Modelling of copper particle – copper wall collision at high velocities
The particle – wall impact is a physical phenomenon encountered in various technological processes and in study of the mechanical properties of materials. Impact behavior of particles has been extensively studied at relatively low speeds (Thornton and Ning, 1998), (Etsion et. al., 2005). Recently, the importance of this phenomenon at higher velocities has increased with the advancement of laser metal deposition technology, where more accurate particle - wall interaction evaluation may lead to higher resolution of complex 3D printed metal structures.
In this report, normal impact of metal (copper) micro particle with smooth copper wall is simulated numerically at high velocities from 5 to 600 m / s, resulting in high temperature from deformations (Uzi and Levi 2018). Impact is characterized by purely plastic behavior because contribution of elastic deformation is negligible.

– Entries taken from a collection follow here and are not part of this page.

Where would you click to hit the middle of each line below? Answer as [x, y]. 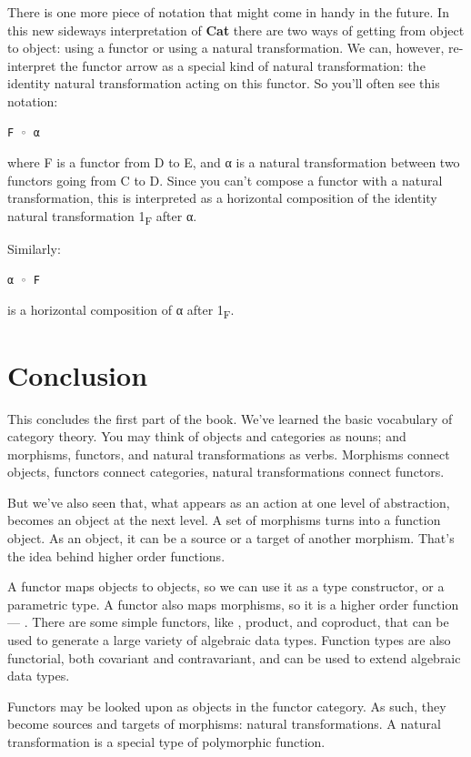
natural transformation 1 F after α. [102, 217]
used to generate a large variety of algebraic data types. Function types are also [229, 640]
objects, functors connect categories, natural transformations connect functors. [226, 472]
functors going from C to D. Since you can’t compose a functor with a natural [225, 180]
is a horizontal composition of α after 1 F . [121, 311]
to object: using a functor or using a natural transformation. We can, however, [226, 48]
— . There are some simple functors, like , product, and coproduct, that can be [228, 622]
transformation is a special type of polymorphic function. [166, 742]
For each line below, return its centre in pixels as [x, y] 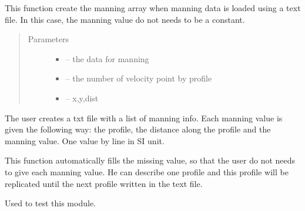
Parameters [48, 39]
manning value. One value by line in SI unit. [85, 140]
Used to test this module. [50, 203]
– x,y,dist [82, 98]
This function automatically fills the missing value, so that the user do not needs [150, 160]
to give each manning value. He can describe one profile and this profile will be [147, 171]
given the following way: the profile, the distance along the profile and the [138, 129]
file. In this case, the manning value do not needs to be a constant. [125, 19]
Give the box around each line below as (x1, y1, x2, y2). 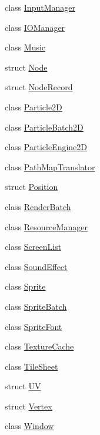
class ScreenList (5, 240, 62, 253)
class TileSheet (5, 360, 58, 372)
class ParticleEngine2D (5, 141, 88, 153)
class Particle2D (5, 100, 62, 113)
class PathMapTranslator (5, 160, 95, 173)
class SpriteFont (5, 320, 62, 332)
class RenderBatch (5, 200, 71, 212)
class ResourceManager (5, 220, 88, 233)
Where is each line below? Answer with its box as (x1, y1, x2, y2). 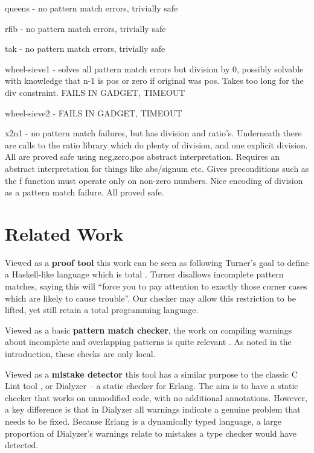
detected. (5, 439, 39, 451)
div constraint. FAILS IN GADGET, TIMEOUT (5, 86, 185, 98)
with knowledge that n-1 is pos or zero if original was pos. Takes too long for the (5, 74, 304, 87)
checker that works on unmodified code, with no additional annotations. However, (5, 391, 307, 404)
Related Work (5, 221, 124, 246)
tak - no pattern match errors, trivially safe (5, 42, 165, 55)
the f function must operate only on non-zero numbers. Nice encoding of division (5, 174, 303, 186)
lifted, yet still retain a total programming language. (5, 303, 199, 316)
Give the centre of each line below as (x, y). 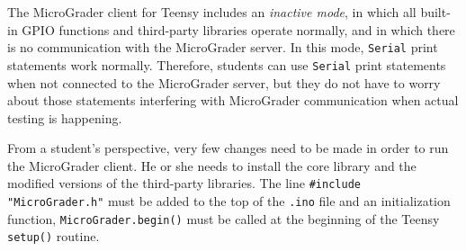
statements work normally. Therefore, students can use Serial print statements (227, 64)
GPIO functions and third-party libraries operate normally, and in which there (238, 29)
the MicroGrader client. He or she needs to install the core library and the (212, 165)
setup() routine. (54, 236)
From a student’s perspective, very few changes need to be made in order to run (228, 148)
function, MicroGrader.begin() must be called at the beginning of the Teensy (224, 218)
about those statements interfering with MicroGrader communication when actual (233, 100)
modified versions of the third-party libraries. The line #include (184, 183)
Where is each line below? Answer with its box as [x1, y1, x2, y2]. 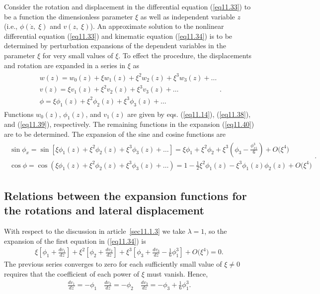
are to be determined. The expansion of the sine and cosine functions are [4, 128, 226, 139]
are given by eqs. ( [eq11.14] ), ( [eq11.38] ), [127, 108, 251, 119]
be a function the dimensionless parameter [4, 11, 133, 21]
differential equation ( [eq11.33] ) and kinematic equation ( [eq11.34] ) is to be [4, 30, 233, 41]
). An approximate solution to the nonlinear [90, 21, 224, 31]
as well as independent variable [140, 11, 235, 21]
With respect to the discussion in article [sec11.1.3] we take [4, 226, 185, 236]
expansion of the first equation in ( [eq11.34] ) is [4, 235, 146, 246]
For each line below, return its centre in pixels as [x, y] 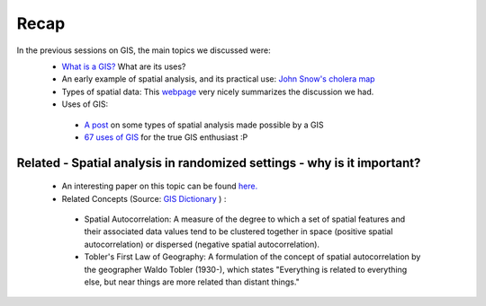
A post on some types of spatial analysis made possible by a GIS [204, 125]
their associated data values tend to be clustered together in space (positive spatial [238, 232]
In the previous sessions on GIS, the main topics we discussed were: [144, 50]
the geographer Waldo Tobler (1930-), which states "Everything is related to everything [246, 269]
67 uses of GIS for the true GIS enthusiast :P [166, 137]
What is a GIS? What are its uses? [124, 66]
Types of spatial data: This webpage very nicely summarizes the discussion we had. [218, 92]
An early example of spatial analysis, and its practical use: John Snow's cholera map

Plasticity behavior is governed by Johnson-Cook yield criterion dependent on plastic strain, strain rate and temperature occurring during deformation (Schmidt et. al., 2009). As the impact velocity increases the yield is spread throughout large part of volume of the particle, while the temperature reaches melting point (Wang et. al., 2015), two opposing effects are observed: with increase of temperature and particle deceleration at the end of the loading phase yield point decreases while increasing with the accumulation of plastic deformations. Therefore, different stages of impact, strain rates and temperature are examined independently.
The problem specific numerical integration tool using variable time step was developed. Several combinations of plasticity criteria with different impact velocities are investigated. Plastic deformation of particle – wall contact is corrected with results of refined axisymmetric finite element analysis.